IS has claimed the attack, although it did not provide direct evidence of its involvement.

Police say they have identified eight out of nine attackers, with no foreigners among them.

"Most of them are well educated and come from maybe middle or upper middle class," Deputy Defence Minister Ruwan Wijewardene said on Wednesday. "They are financially quite independent and their families are quite stable financially.

"We believe that one of the suicide bombers studied in the UK and then later on did his post-graduate in Australia before coming back to settle in Sri Lanka."
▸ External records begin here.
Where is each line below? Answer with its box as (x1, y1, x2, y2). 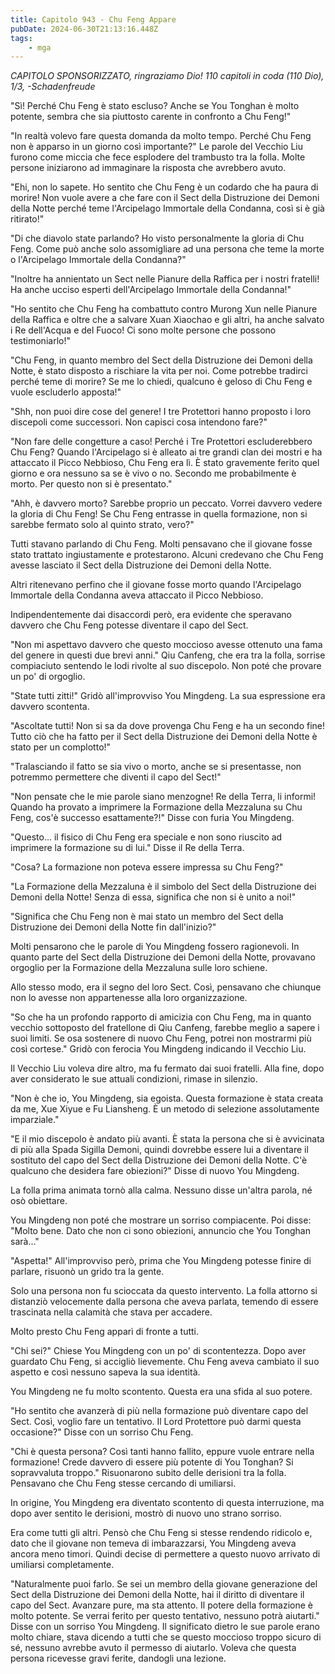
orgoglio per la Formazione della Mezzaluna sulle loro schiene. (10, 962, 268, 974)
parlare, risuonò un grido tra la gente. (10, 1266, 165, 1278)
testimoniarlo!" (10, 335, 71, 347)
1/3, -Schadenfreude (10, 81, 96, 93)
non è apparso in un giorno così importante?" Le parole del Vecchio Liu (10, 141, 304, 153)
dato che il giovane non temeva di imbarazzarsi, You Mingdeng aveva (10, 1537, 297, 1550)
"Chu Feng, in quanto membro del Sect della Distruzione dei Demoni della (10, 354, 313, 366)
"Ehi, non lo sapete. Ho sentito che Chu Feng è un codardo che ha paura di (10, 181, 319, 193)
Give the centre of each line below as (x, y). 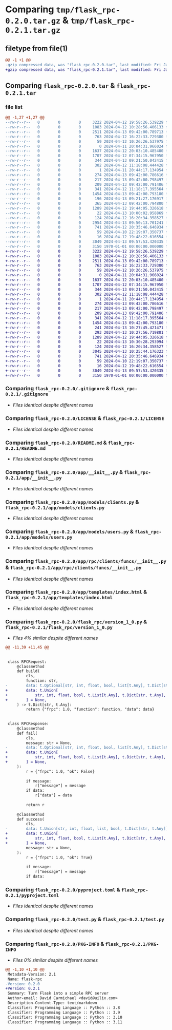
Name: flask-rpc (25, 979)
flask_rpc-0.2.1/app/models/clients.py (55, 508)
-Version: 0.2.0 (23, 984)
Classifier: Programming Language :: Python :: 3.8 (64, 1007)
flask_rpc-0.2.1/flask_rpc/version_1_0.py (59, 627)
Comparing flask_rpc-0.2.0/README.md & (56, 443)
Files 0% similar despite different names (55, 960)
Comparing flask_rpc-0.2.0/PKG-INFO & (55, 944)
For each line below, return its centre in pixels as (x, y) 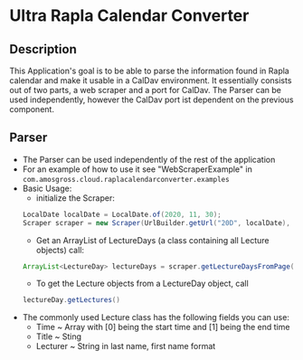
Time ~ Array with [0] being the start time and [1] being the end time (163, 327)
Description (43, 49)
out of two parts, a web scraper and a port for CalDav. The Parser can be (146, 90)
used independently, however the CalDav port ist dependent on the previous (151, 99)
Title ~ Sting (59, 336)
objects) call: (60, 250)
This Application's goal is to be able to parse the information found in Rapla (149, 71)
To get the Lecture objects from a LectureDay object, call (142, 284)

In a televised address late on Tuesday, President Sirisena said he would completely restructure the police and security forces in coming weeks.

"The security officials who got the intelligence report from a foreign nation did not share it with me. I have decided to take stern action against these officials."

The BBC World Service's South Asia editor Ethirajan Anbarasan said it was an embarrassing admission by President Sirisena that security officials did not share with him the intelligence report warning about the attacks.

With IS claiming responsibility for the attacks, Sri Lanka is now entering uncharted territory, the BBC correspondent explains.

Authorities say they are looking into possible links between the locals who carried out the suicide bombings and the global jihadist group.